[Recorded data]
+ + + + + + +

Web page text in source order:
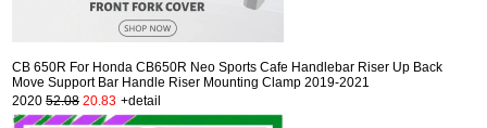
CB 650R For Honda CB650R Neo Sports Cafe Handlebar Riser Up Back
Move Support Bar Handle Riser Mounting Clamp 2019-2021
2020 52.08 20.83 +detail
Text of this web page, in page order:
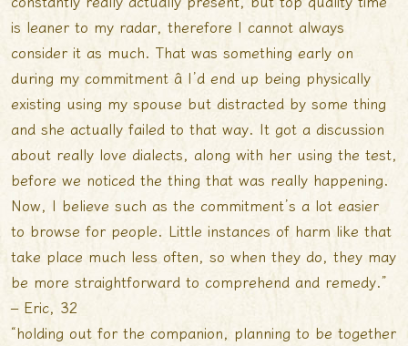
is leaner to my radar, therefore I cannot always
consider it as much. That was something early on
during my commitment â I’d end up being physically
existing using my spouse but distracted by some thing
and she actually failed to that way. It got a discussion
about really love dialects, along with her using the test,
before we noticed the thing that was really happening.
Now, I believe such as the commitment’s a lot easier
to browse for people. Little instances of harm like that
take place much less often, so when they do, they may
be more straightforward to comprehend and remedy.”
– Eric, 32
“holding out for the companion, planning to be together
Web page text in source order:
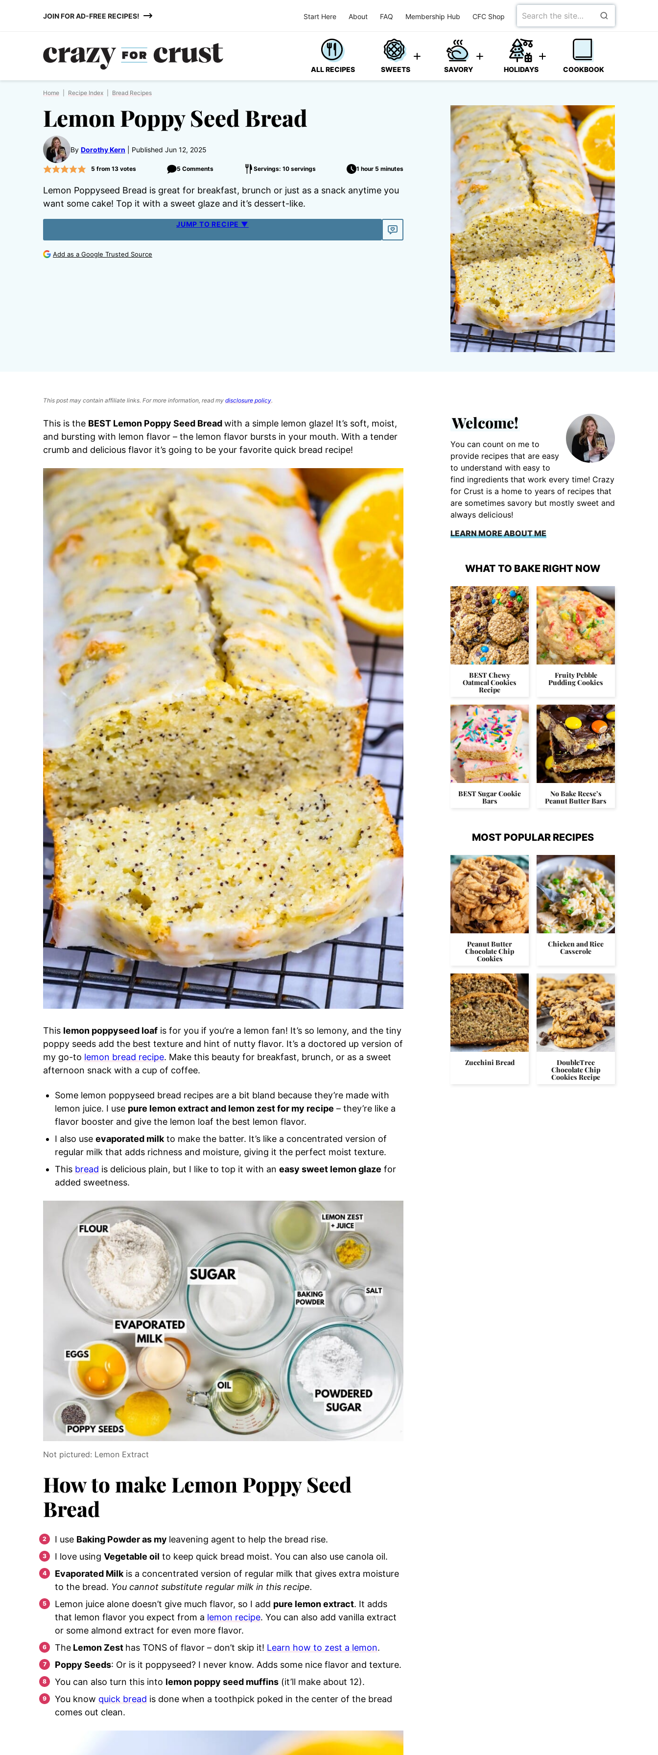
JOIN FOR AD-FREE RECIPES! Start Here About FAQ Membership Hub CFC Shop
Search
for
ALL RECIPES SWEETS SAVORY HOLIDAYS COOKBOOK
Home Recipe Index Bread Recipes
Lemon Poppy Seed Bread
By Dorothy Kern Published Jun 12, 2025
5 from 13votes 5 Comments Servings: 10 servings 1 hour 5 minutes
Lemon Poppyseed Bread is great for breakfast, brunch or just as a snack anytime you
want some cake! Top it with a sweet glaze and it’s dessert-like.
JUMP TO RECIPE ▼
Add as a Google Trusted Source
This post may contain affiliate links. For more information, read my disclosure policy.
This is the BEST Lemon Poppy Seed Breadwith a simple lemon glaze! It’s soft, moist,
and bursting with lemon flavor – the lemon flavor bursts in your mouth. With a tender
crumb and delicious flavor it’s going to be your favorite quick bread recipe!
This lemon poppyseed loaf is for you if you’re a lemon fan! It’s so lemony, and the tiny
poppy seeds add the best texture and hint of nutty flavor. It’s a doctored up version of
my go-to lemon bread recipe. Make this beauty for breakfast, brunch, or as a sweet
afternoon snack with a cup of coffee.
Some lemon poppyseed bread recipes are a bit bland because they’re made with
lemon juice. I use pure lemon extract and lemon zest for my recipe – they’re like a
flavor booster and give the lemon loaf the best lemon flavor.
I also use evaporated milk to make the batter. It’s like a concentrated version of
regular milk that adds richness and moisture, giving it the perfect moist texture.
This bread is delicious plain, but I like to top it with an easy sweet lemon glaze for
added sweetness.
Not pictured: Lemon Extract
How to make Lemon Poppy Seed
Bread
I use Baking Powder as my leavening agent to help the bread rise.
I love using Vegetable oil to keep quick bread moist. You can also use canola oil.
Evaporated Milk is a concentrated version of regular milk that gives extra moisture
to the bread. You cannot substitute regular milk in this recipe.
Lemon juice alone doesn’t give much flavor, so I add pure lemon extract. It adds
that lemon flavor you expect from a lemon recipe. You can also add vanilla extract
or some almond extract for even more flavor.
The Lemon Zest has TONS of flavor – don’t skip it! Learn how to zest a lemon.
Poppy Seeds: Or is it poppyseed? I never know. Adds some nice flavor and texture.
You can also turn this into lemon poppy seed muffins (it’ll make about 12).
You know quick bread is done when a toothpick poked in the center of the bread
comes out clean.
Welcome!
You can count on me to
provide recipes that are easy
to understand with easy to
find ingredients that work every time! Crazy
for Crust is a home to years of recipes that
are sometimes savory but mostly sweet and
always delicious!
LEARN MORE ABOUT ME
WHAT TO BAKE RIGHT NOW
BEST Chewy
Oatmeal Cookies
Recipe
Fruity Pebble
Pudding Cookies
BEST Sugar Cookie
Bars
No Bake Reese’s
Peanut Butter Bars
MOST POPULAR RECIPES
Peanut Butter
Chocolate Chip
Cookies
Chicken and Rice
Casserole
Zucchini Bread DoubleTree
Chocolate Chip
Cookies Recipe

+ + + + + + +

WHAT TO DO: Make an exact copy of each line, beginning at the one containing "LEARN MORE ABOUT ME" and ending with the last line of the data, and of no other line.

ANSWER BOX:
LEARN MORE ABOUT ME
WHAT TO BAKE RIGHT NOW
BEST Chewy
Oatmeal Cookies
Recipe
Fruity Pebble
Pudding Cookies
BEST Sugar Cookie
Bars
No Bake Reese’s
Peanut Butter Bars
MOST POPULAR RECIPES
Peanut Butter
Chocolate Chip
Cookies
Chicken and Rice
Casserole
Zucchini Bread DoubleTree
Chocolate Chip
Cookies Recipe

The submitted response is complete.